THE RECORDS below:
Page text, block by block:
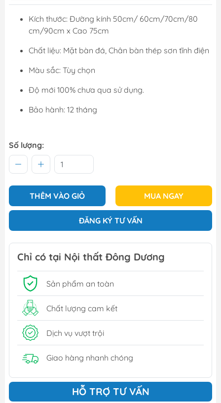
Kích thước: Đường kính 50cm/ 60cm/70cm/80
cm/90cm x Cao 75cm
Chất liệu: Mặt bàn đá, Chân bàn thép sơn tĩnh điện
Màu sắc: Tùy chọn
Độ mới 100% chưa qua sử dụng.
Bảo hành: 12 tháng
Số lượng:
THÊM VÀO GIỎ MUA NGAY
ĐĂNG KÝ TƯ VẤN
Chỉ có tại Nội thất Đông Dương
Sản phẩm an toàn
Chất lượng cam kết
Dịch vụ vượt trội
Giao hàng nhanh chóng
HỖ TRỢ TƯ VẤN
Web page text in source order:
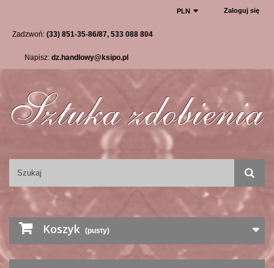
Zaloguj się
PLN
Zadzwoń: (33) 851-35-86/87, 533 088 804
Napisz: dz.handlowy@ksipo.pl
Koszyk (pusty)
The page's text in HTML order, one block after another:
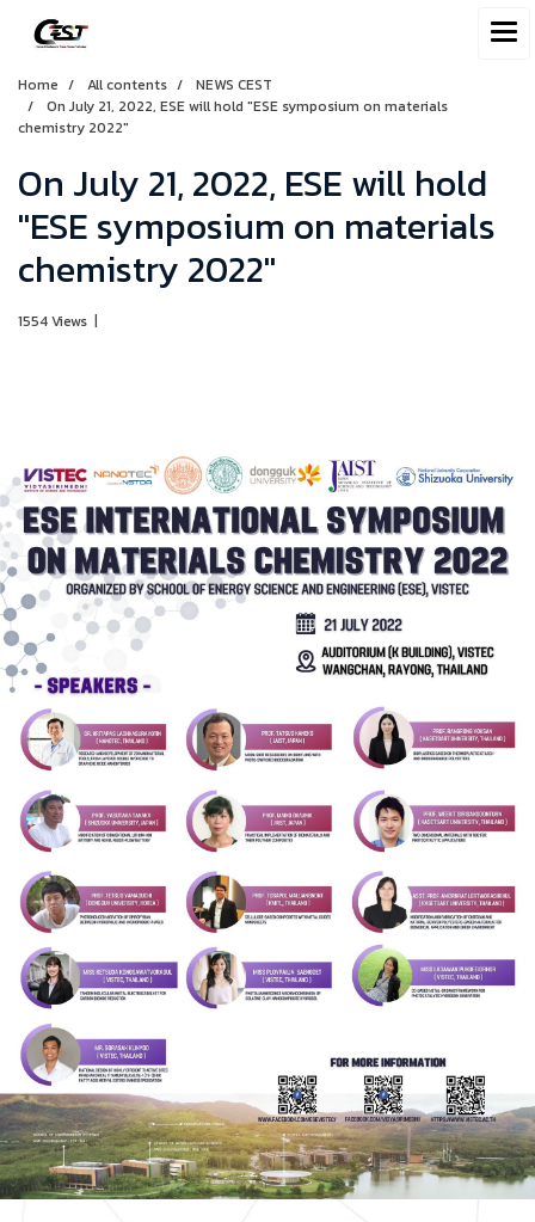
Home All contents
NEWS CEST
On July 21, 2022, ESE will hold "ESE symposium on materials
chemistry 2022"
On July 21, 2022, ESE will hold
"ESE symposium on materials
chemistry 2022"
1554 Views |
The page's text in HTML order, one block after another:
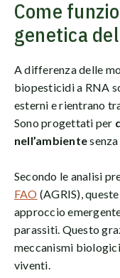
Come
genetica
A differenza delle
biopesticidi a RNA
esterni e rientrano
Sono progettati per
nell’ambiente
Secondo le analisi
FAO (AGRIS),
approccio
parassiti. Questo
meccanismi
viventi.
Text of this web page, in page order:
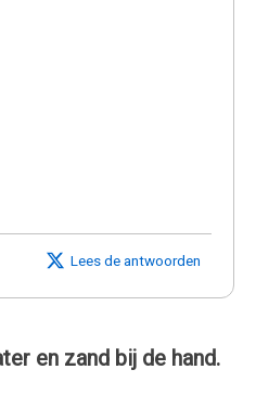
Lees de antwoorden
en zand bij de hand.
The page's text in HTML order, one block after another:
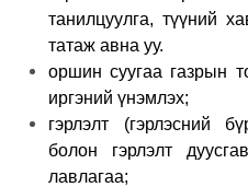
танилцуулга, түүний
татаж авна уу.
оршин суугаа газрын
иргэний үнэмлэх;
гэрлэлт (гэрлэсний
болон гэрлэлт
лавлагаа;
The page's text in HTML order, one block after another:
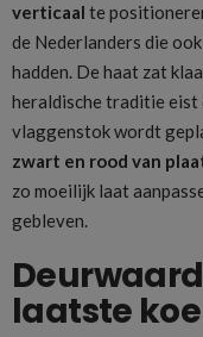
End of THE RECORDS.
_ASSIGNMENT_
With the pictures left out, give again exactly the lines from the one with "Text of this" through the end of the data, both included.

_SOLUTION FOR THIS PROBLEM_
Text of this web page, in page order:
Lees de antwoorden
en zand bij de hand.
The page's text in HTML order, one block after another:
танилцуулга, түүний
татаж авна уу.
оршин суугаа газрын
иргэний үнэмлэх;
гэрлэлт (гэрлэсний
болон гэрлэлт
лавлагаа;
The page's text in HTML order, one block after another:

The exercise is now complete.